Among the records below, find the lines that contain "languages" and copy each of them.

*** AVAILABLE RECORDS ***

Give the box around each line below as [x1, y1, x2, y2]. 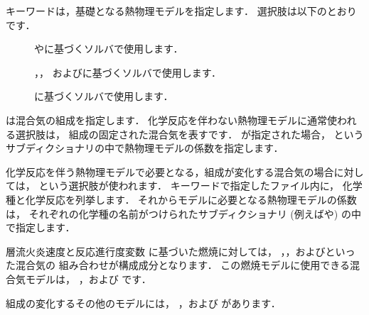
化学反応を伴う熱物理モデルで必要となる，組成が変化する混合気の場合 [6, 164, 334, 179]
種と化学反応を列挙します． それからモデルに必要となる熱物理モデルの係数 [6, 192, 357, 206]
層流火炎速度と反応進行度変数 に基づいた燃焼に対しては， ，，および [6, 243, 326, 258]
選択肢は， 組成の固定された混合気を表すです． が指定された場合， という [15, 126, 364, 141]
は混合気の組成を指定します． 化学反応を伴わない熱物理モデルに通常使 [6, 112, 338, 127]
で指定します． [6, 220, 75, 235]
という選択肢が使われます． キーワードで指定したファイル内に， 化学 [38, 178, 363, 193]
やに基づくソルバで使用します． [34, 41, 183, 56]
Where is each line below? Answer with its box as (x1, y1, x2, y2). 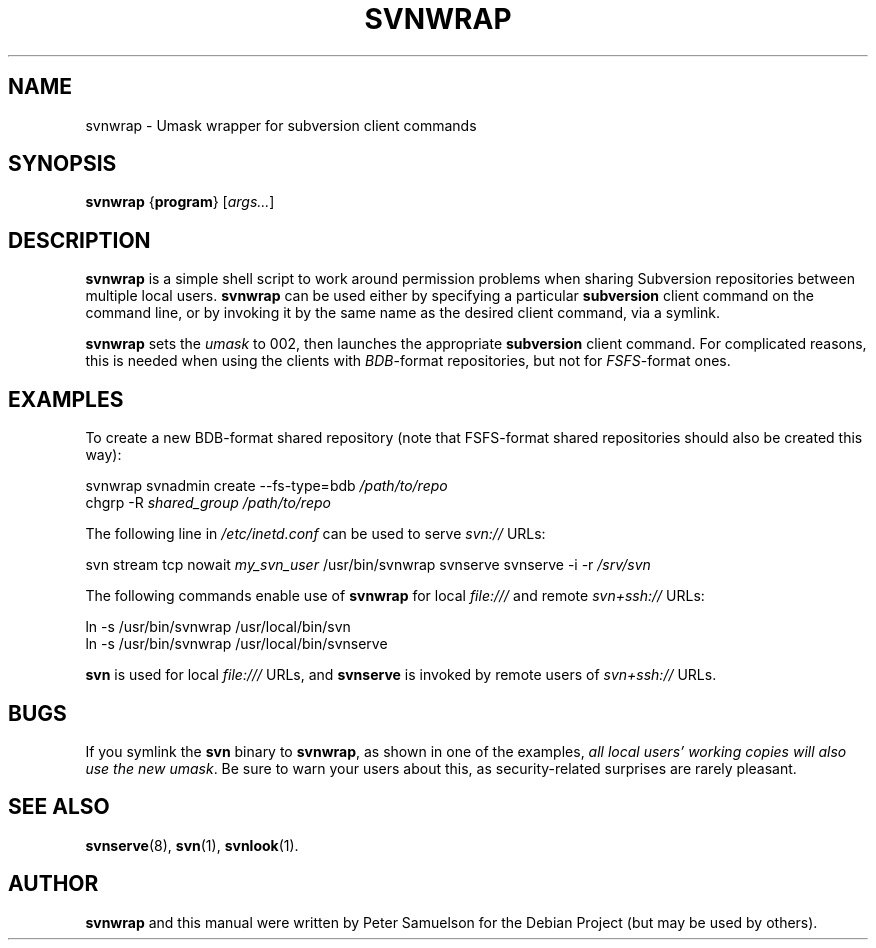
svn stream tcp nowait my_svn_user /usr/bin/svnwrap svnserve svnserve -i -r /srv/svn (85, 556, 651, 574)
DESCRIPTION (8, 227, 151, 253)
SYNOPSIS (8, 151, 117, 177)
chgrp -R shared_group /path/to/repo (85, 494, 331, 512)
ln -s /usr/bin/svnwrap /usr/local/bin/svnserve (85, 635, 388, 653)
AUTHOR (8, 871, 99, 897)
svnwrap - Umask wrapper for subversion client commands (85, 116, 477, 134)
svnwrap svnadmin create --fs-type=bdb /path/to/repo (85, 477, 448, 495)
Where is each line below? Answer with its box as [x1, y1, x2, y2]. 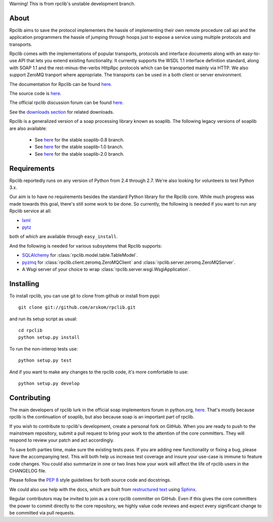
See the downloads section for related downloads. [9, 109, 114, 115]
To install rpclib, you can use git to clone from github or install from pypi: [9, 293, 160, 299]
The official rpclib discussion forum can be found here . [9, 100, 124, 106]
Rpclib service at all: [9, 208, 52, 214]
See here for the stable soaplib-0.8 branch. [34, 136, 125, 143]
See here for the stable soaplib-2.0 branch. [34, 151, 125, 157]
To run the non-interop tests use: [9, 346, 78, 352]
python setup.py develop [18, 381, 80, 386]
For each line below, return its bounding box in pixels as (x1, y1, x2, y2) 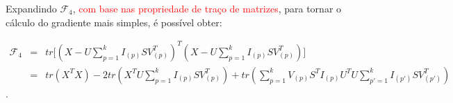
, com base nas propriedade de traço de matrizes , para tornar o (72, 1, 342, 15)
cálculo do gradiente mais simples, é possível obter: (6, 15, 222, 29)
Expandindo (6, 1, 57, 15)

*** End of AVAILABLE RECORDS ***
*** AVAILABLE RECORDS ***

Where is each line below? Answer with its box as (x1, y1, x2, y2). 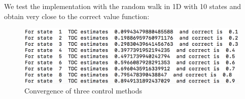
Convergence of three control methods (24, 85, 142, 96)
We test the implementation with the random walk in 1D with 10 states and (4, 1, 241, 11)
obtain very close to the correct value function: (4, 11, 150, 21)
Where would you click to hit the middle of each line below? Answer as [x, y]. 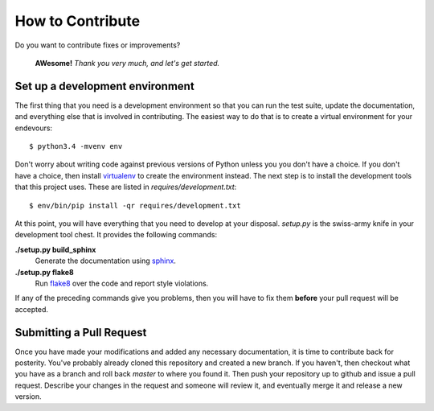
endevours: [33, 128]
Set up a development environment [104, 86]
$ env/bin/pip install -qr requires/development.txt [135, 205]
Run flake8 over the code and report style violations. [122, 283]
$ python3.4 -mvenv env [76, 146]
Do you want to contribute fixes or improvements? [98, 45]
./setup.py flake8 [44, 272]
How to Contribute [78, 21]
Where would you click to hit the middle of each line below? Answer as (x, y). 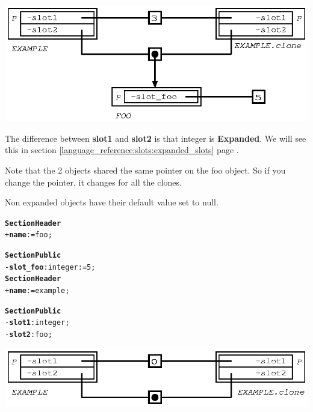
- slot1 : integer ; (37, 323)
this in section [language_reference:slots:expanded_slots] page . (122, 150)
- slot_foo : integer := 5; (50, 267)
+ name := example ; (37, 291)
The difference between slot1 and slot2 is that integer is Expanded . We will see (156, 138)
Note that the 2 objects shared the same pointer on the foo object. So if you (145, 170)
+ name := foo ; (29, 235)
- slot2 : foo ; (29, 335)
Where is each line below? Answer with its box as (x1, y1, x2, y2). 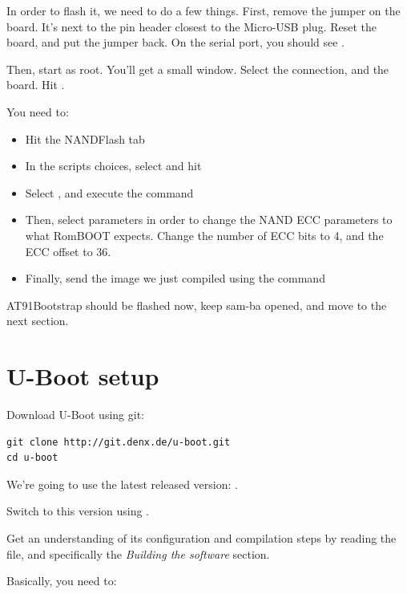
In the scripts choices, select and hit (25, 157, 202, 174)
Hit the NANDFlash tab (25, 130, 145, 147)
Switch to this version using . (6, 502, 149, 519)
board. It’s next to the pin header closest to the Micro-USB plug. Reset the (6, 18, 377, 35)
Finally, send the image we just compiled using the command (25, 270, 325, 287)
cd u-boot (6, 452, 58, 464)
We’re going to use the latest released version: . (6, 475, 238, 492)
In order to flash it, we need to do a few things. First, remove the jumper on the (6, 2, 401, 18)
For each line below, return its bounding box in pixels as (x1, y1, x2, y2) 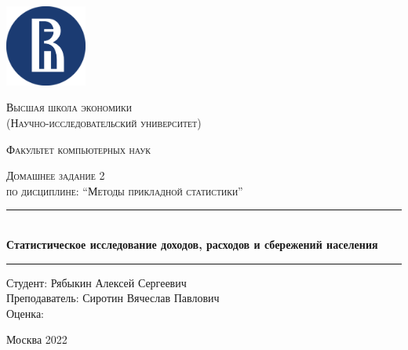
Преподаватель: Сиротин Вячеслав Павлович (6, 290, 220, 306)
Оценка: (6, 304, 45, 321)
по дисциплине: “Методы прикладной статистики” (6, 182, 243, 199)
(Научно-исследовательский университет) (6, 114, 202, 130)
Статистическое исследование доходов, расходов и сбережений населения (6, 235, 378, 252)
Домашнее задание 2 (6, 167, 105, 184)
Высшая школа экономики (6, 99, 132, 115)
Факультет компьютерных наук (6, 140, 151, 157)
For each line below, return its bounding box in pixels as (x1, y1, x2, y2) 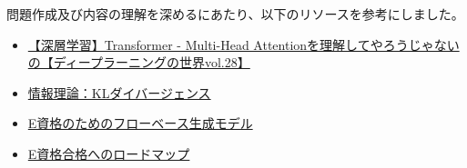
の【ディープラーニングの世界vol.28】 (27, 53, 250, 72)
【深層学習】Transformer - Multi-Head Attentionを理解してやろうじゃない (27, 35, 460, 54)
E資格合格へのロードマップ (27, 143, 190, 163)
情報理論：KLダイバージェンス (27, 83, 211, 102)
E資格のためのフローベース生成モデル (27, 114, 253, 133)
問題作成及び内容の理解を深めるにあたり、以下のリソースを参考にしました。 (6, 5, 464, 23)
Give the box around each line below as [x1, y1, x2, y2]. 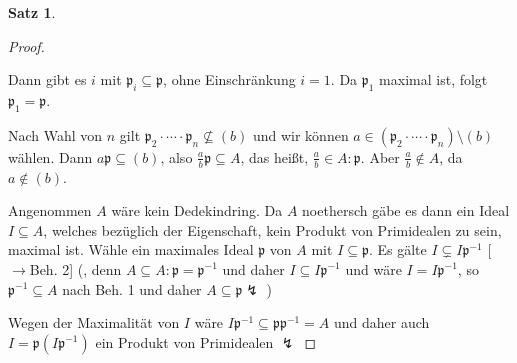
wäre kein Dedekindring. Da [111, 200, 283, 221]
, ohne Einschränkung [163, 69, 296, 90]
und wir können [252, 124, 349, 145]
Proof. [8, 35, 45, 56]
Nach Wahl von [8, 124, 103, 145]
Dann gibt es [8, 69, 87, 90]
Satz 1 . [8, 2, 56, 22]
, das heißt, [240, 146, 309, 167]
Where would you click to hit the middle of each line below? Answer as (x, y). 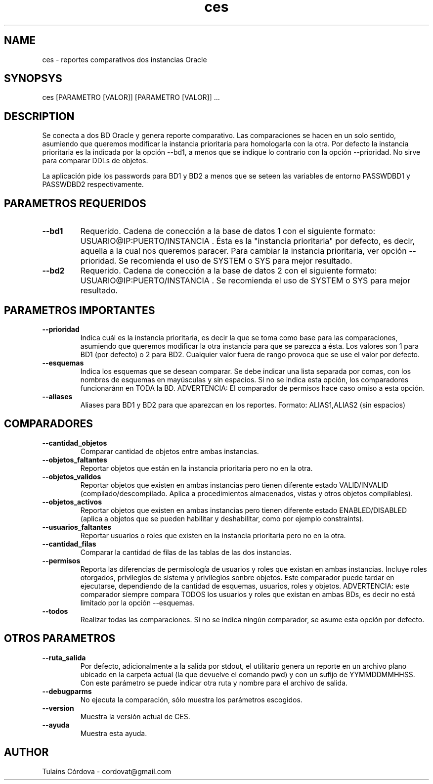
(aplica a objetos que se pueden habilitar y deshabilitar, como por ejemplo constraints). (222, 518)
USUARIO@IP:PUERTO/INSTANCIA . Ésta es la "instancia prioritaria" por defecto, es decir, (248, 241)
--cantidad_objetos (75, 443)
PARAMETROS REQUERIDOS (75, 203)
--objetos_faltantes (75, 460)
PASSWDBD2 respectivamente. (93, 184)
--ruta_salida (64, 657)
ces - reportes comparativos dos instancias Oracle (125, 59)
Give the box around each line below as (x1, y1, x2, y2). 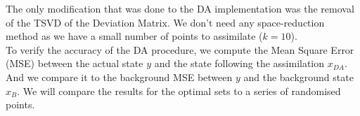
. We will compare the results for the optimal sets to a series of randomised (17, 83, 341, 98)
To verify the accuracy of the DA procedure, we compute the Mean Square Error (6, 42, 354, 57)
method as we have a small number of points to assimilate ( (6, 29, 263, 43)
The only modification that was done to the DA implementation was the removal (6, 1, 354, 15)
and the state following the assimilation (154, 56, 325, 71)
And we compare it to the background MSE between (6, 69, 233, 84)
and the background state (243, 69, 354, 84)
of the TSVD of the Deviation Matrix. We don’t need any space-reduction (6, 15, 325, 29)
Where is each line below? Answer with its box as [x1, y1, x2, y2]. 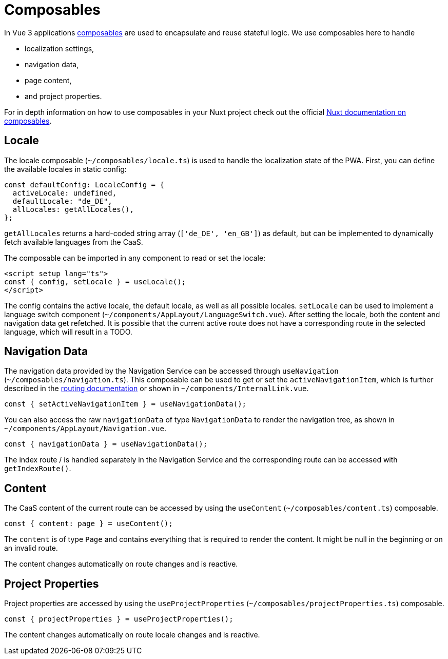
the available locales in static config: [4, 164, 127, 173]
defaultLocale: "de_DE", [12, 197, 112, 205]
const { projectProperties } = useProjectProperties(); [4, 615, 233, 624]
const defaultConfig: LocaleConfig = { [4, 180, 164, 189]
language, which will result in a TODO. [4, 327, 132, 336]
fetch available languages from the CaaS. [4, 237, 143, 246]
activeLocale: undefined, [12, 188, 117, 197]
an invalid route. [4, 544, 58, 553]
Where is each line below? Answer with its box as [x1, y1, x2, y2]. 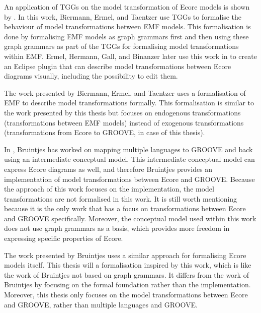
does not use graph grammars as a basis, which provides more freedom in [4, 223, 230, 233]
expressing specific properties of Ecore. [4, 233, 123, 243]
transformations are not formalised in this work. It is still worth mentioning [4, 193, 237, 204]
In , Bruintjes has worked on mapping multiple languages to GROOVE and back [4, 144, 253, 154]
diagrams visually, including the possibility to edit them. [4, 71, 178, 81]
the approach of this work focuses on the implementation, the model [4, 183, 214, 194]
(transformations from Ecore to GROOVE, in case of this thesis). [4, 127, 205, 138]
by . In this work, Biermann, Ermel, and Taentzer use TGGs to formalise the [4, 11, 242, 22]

*** End of AVAILABLE RECORDS ***

• _EXERCISE SOLUTION_
fetch available languages from the CaaS. [4, 237, 143, 246]
In , Bruintjes has worked on mapping multiple languages to GROOVE and back [4, 144, 253, 154]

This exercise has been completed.